» Task details
Write out every record below exactly as it stands, leaving the pictures out.

» Excerpts from a dataset

==========

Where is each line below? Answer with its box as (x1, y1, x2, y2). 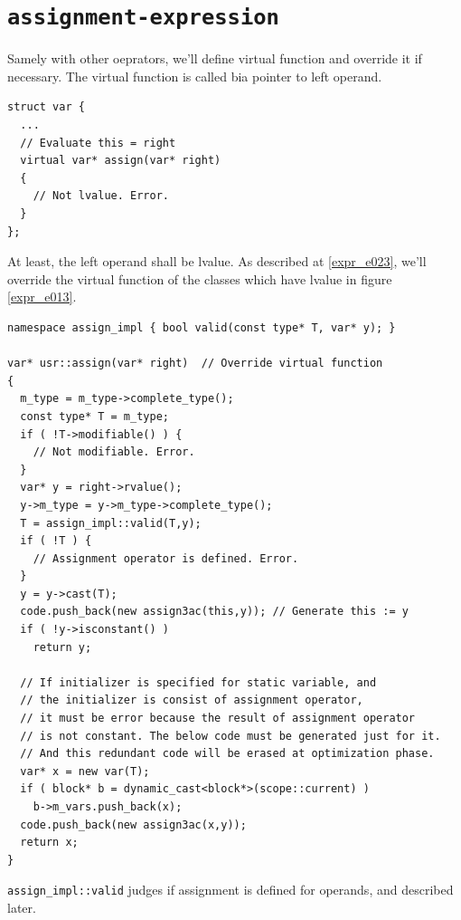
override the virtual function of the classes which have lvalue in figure (7, 269, 392, 288)
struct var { (7, 101, 85, 114)
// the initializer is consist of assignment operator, (20, 694, 363, 707)
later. (7, 898, 36, 917)
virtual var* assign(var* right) (20, 154, 221, 168)
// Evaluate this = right (20, 136, 176, 149)
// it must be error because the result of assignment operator (20, 712, 416, 725)
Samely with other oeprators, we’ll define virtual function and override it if (7, 49, 422, 68)
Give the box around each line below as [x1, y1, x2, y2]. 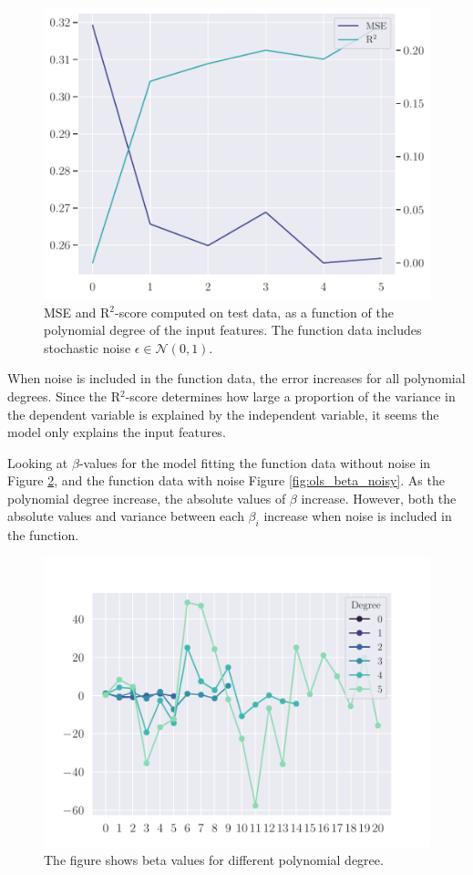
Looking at [7, 453, 68, 472]
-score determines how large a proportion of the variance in [125, 386, 456, 405]
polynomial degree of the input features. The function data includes [44, 320, 422, 339]
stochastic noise [44, 338, 131, 357]
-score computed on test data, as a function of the [115, 302, 394, 321]
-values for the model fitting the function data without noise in [78, 453, 431, 472]
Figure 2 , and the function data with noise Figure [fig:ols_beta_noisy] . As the [7, 471, 445, 490]
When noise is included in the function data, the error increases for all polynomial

==========

» Exercise answer
Where is each line below? Answer with its box as (x1, y1, x2, y2). 
override the virtual function of the classes which have lvalue in figure (7, 269, 392, 288)
struct var { (7, 101, 85, 114)
// the initializer is consist of assignment operator, (20, 694, 363, 707)
later. (7, 898, 36, 917)
virtual var* assign(var* right) (20, 154, 221, 168)
// Evaluate this = right (20, 136, 176, 149)
// it must be error because the result of assignment operator (20, 712, 416, 725)
Samely with other oeprators, we’ll define virtual function and override it if (7, 49, 422, 68)
Give the box around each line below as [x1, y1, x2, y2]. 
Looking at [7, 453, 68, 472]
-score determines how large a proportion of the variance in [125, 386, 456, 405]
polynomial degree of the input features. The function data includes [44, 320, 422, 339]
stochastic noise [44, 338, 131, 357]
-score computed on test data, as a function of the [115, 302, 394, 321]
-values for the model fitting the function data without noise in [78, 453, 431, 472]
Figure 2 , and the function data with noise Figure [fig:ols_beta_noisy] . As the [7, 471, 445, 490]
When noise is included in the function data, the error increases for all polynomial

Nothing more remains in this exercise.